══ Dataset content

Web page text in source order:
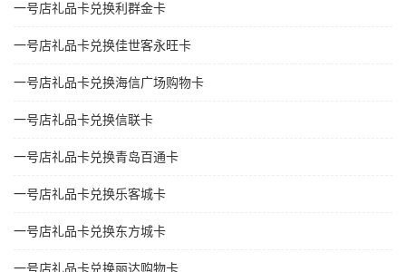
一号店礼品卡兑换利群金卡
一号店礼品卡兑换佳世客永旺卡
一号店礼品卡兑换海信广场购物卡
一号店礼品卡兑换信联卡
一号店礼品卡兑换青岛百通卡
一号店礼品卡兑换乐客城卡
一号店礼品卡兑换东方城卡
一号店礼品卡兑换丽达购物卡
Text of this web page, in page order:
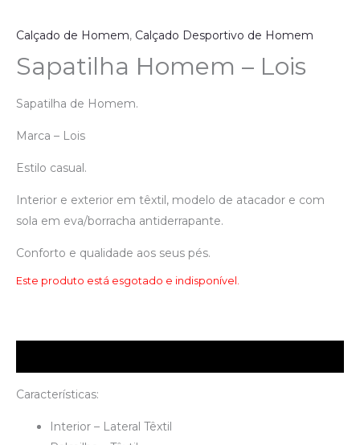
Calçado de Homem, Calçado Desportivo de Homem
Sapatilha Homem – Lois
Sapatilha de Homem.
Marca – Lois
Estilo casual.
Interior e exterior em têxtil, modelo de atacador e com
sola em eva/borracha antiderrapante.
Conforto e qualidade aos seus pés.
Este produto está esgotado e indisponível.
Características:
Interior – Lateral Têxtil

════

Exercise instructions >>
Hand back all the entries exactly, leaving out the pictures.

Response for this exercise >>
Web page text in source order:
一号店礼品卡兑换利群金卡
一号店礼品卡兑换佳世客永旺卡
一号店礼品卡兑换海信广场购物卡
一号店礼品卡兑换信联卡
一号店礼品卡兑换青岛百通卡
一号店礼品卡兑换乐客城卡
一号店礼品卡兑换东方城卡
一号店礼品卡兑换丽达购物卡
Text of this web page, in page order:
Calçado de Homem, Calçado Desportivo de Homem
Sapatilha Homem – Lois
Sapatilha de Homem.
Marca – Lois
Estilo casual.
Interior e exterior em têxtil, modelo de atacador e com
sola em eva/borracha antiderrapante.
Conforto e qualidade aos seus pés.
Este produto está esgotado e indisponível.
Características:
Interior – Lateral Têxtil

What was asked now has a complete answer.